It’s been a hell of a ride for year 3. As I drove home from a hockey game, I thought alot. I thought about how much I have left work at work and home at home. I remember my principal and I discussing the first year and how I needed a balance of work and home. The scale was extremely uneven weighing heavily on the work part. The second year wasn’t any better at best. I remember reading a blog post from Sam Shah about leaving the work over the weekend. And focus on me, myself. Clear my head. Do something fun.
I am happy to say that I’ve gotten to that place now. It took a while, but I feel like I am finally becoming the well-rounded educator I need to be to stay sane in this roller coaster of a career.

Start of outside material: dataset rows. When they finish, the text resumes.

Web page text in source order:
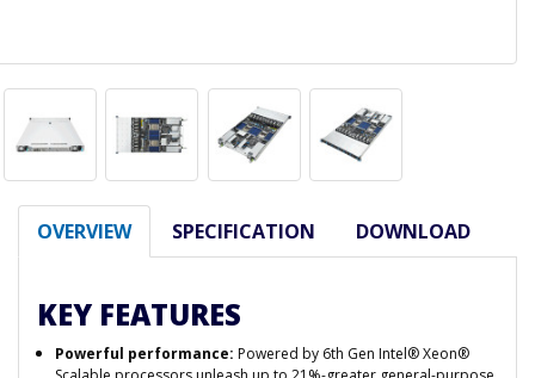
OVERVIEW SPECIFICATION DOWNLOAD
KEY FEATURES
Powerful performance: Powered by 6th Gen Intel® Xeon®
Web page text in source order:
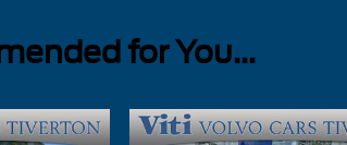
for You...
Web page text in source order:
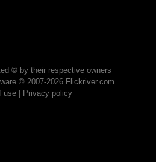
© by their respective owners
© 2007-2026 Flickriver.com
use| Privacy policy
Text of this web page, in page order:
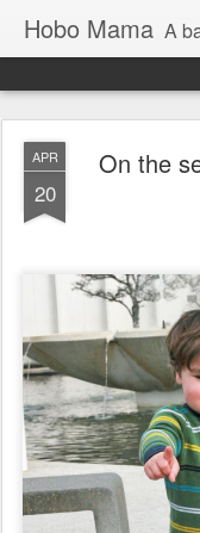
Hobo Mama A
APR
20
On the
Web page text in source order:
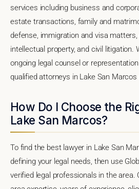
services including business and
estate transactions, family and
defense, immigration and visa
intellectual property, and civil litigation.
ongoing legal counsel or
qualified attorneys in Lake San
How Do I Choose the
Lake San Marcos?
To find the best lawyer in Lake San
defining your legal needs, then use
verified legal professionals in the area.
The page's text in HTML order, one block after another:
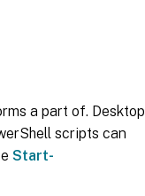
a part of. Desktop
scripts can
Start-
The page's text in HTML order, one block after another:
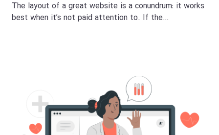
The layout of a great website is a conundrum: it works
best when it’s not paid attention to. If the…

I know the first semester was tough to step away from the school once in a while. But as second semester is slowly reaching its halfway point, it’s starting to look like I can have a well-balanced life. Yes, I still haven’t reached many of social levels I should be doing. But, I’m finding that social life and the future looks bright.

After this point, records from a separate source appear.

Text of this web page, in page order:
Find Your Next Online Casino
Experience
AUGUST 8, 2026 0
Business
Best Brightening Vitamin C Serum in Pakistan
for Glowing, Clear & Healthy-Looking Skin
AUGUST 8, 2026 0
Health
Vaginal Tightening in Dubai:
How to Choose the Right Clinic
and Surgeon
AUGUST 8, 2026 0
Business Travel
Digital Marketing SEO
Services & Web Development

I can still remember the feeling of prepping the first year and thinking I will never get out of this building. I don’t interact enough. That shell is still holding me back.

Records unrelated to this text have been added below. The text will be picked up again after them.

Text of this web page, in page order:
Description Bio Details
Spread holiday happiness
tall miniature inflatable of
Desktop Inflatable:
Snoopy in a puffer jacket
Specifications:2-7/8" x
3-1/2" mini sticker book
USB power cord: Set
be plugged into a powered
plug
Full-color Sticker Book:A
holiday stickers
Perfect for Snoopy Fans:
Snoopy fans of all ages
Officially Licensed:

Also, I know I have grown as a teacher. I’ve made mistakes. I’ve learned that those mistakes can get me into trouble if my head isn’t thinking clearly. I need to be the adult. I need to know that there are limits. Am I an expert at it? Definitely not. But I’m improving. Honestly, I thought I would never be the person who could have the guts to stand up to anyone. I thought I would be a terrible teacher because I let alot of people walk over me. Experience and time has most certainly given me room to grow.
As these last three months finish up year three, tonight has made me reflect the ups and downs this school year and the previous years have helped me prepare the “educator” in me to have fun for the “person” in me. Continuing on this road, it’s me I need to worry about. I come first. Stepping out of that shell.